Уход жены не пошел бы Никите на пользу, когда Людмила ухаживала за ним, врачуя его моральные и физические травмы. Но уход жены укрепил и успокоил его, когда Людмила наконец сдалась и покинула их разбитый о бытовые неурядицы любовный скворечник.
— Все, Никита! Нести свой крест я еще в состоянии! Я даже твой крест была нести в состоянии! Но с тех пор, как ты произвел себя в полные георгиевские кавалеры, я — пас! — Такова была ее прощальная зажигательная речь.
— Вист, — откликнулся Брусникин, сидя в кресле у телевизора.
— Сначала ты умудрился подрезать инвалидную машину! — ожесточенно оправдывалась Людмила, укладывая вещи. — Во всем городе инвалидки днем с огнем теперь не сыщешь, а ты — подрезал! Ей — ничего, наш «Фольксваген» — в хлам! Затем тебе вздумалось уничтожить мой «Зингер»! Приданое, между прочим! Нет чтобы взять паузу, но ты пошел дальше и затопил соседей снизу горячей водой! Аккурат когда они евроремонт закончили! Другой хотя бы здесь остановился и дал своим родным короткую передышку, но не ты! Тебе, Брусникин, все мало! А с меня хватит, Брусникин! С меня уже хватит!
Глядя в экран, Никита прислушивался к ламентациям жены. «Правда, — соглашался он с ней мысленно. — Горькая, как псевдоним советского классика. Кроме мата, крыть нечем».
Неделей ранее он действительно использовал вместо гладильной доски полированную крышку раритетного «Зингера». От хозяйственных хлопот его оторвал звонок из администрации театра.
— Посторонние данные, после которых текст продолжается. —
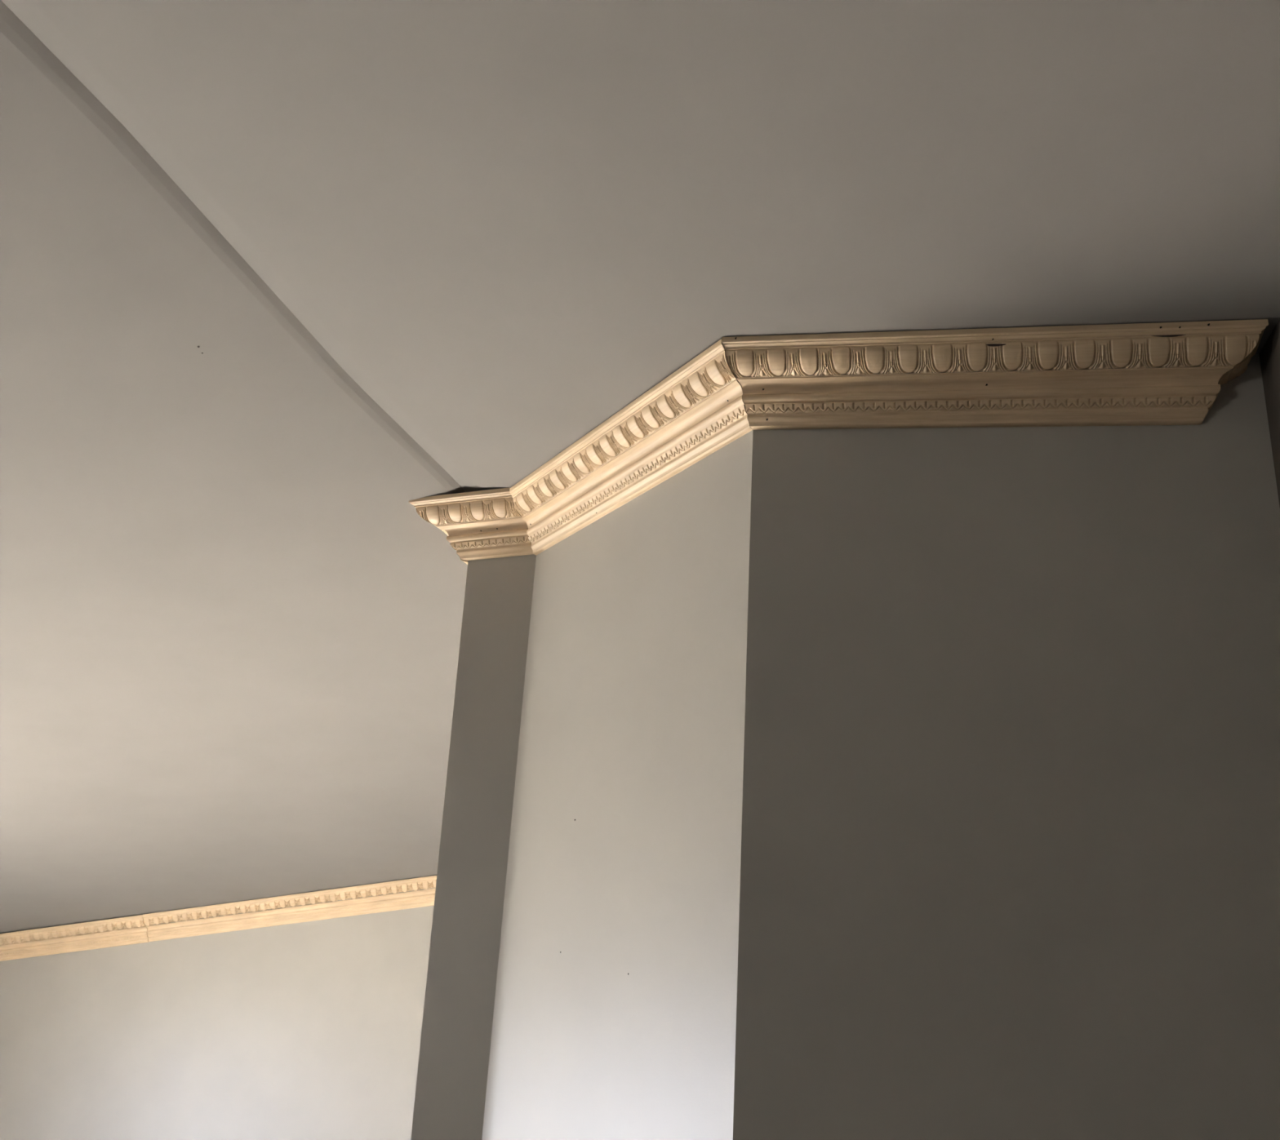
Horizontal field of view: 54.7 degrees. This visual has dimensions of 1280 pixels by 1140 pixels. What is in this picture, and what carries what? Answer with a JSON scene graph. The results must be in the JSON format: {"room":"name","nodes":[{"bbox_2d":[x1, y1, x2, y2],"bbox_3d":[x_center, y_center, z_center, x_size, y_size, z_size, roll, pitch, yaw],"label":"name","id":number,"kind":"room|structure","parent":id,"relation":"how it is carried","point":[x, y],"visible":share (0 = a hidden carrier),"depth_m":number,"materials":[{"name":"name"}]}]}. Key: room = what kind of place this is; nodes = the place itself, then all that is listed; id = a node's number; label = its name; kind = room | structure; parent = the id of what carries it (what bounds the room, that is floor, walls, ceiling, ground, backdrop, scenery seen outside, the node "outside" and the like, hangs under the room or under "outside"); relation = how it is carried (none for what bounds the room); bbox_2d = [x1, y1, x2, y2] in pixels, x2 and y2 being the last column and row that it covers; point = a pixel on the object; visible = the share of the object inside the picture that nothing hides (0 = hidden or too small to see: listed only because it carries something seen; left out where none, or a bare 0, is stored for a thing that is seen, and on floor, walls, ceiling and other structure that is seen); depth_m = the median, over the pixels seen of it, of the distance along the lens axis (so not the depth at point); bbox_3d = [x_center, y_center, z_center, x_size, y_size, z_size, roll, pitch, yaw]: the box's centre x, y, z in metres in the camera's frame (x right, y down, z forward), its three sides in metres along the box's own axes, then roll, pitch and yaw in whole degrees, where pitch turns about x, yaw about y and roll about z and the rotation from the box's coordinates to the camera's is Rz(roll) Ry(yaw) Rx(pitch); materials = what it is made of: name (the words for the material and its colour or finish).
{"room":"living room","nodes":[
{"label":"living room","id":0,"kind":"room"},
{"bbox_2d":[0,888,435,1139],"bbox_3d":[-0.646,1.852,4.255,4.720,2.640,0.160,-2,-21,15],"label":"wall","id":1,"kind":"structure","parent":0,"point":[309,1030],"depth_m":4.48,"materials":[{"name":"beige paint"}]},
{"bbox_2d":[0,875,436,961],"bbox_3d":[-1.222,1.237,4.530,3.192,0.568,0.076,-2,-21,15],"label":"crown molding","id":2,"kind":"structure","parent":1,"relation":"attached to","point":[377,904],"depth_m":4.60,"materials":[{"name":"brown wood"}]},
{"bbox_2d":[410,517,536,1139],"bbox_3d":[-0.287,1.029,1.727,0.137,2.450,0.048,-2,-21,15],"label":"wall","id":3,"kind":"structure","parent":0,"point":[452,1073],"depth_m":1.92,"materials":[{"name":"beige paint"}]},
{"bbox_2d":[408,488,533,560],"bbox_3d":[-0.284,-0.076,2.092,0.211,0.100,0.073,-2,-21,15],"label":"crown molding","id":4,"kind":"structure","parent":3,"relation":"attached to","point":[491,537],"depth_m":2.09,"materials":[{"name":"brown wood"}]},
{"bbox_2d":[481,391,752,1139],"bbox_3d":[-0.061,0.943,1.449,0.045,2.442,0.618,15,-23,-28],"label":"wall","id":5,"kind":"structure","parent":0,"point":[615,1014],"depth_m":1.62,"materials":[{"name":"beige paint"}]},
{"bbox_2d":[509,338,752,555],"bbox_3d":[-0.036,-0.158,1.815,0.073,0.108,0.647,15,-23,-28],"label":"crown molding","id":6,"kind":"structure","parent":5,"relation":"attached to","point":[716,420],"depth_m":1.76,"materials":[{"name":"brown wood"}]},
{"bbox_2d":[0,0,1279,933],"bbox_3d":[-1.080,-0.335,1.459,5.183,1.197,6.637,-2,-21,15],"label":"ceiling","id":7,"kind":"structure","parent":0,"point":[278,278],"depth_m":1.45,"materials":[{"name":"paint"}]},
{"bbox_2d":[733,354,1279,1139],"bbox_3d":[0.373,0.858,1.131,0.595,2.430,0.048,-2,-21,15],"label":"wall","id":8,"kind":"structure","parent":0,"point":[1010,859],"depth_m":1.34,"materials":[{"name":"beige paint"}]},
{"bbox_2d":[721,319,1268,430],"bbox_3d":[0.407,-0.231,1.480,0.620,0.128,0.074,-2,-21,15],"label":"crown molding","id":9,"kind":"structure","parent":8,"relation":"attached to","point":[1140,394],"depth_m":1.47,"materials":[{"name":"brown wood"}]},
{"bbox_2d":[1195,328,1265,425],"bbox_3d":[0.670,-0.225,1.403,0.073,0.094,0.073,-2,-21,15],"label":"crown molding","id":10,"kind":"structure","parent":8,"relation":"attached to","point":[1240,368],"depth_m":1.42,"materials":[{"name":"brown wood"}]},
{"bbox_2d":[1258,319,1279,506],"bbox_3d":[0.499,0.097,-0.738,0.242,2.560,3.840,0,-21,9],"label":"wall","id":11,"kind":"structure","parent":0,"point":[1269,355],"depth_m":1.39,"materials":[{"name":"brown paint"}]},
{"bbox_3d":[0.014,1.447,2.795,0.130,2.450,2.416,-2,-21,15],"label":"wall partition","id":12,"kind":"structure","parent":0,"visible":0},
{"bbox_2d":[434,524,467,564],"bbox_3d":[-0.286,-0.015,2.222,0.073,0.116,0.366,-6,-23,24],"label":"crown molding","id":13,"kind":"structure","parent":12,"relation":"attached to","point":[442,530],"depth_m":2.12,"materials":[{"name":"brown wood"}]}
]}
Администрация желала знать, почему артист Брусникин пропустил очередное профсоюзное собрание. Если бы Никита честно поведал, почему он его пропустил, администрация в полном составе упала бы в обморок. Потому, оставив раскаленный утюг в положении «лежа» на крышке швейной машины, Брусникин пятнадцать минут сочинял добрую сказку о том, как у него заболела морская черепаха, как он возил ее по всем ветеринарным станциям, где практикуют сплошь сухопутные крысы, и только в институте ихтиологии ему, то есть ей, черепахе, поставили диагноз.